To do:
Nothing but the lines from the one that contains "Opettajatkaan eivät aina" through the end of the data should be reproduced, and each must match exactly.
- Opening Delimiter -
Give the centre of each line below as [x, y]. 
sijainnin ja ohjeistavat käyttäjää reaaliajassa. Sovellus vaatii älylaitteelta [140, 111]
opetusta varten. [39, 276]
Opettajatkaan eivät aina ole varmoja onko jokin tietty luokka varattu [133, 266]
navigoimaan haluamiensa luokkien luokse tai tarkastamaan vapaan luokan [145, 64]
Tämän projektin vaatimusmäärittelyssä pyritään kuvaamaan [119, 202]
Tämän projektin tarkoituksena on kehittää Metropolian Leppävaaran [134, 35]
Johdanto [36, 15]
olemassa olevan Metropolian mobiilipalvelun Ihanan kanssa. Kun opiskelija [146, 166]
- Closing Delimiter -
Exercise solution:
Opettajatkaan eivät aina ole varmoja onko jokin tietty luokka varattu [133, 266]
navigoimaan haluamiensa luokkien luokse tai tarkastamaan vapaan luokan [145, 64]
Tämän projektin vaatimusmäärittelyssä pyritään kuvaamaan [119, 202]
Tämän projektin tarkoituksena on kehittää Metropolian Leppävaaran [134, 35]
Johdanto [36, 15]
olemassa olevan Metropolian mobiilipalvelun Ihanan kanssa. Kun opiskelija [146, 166]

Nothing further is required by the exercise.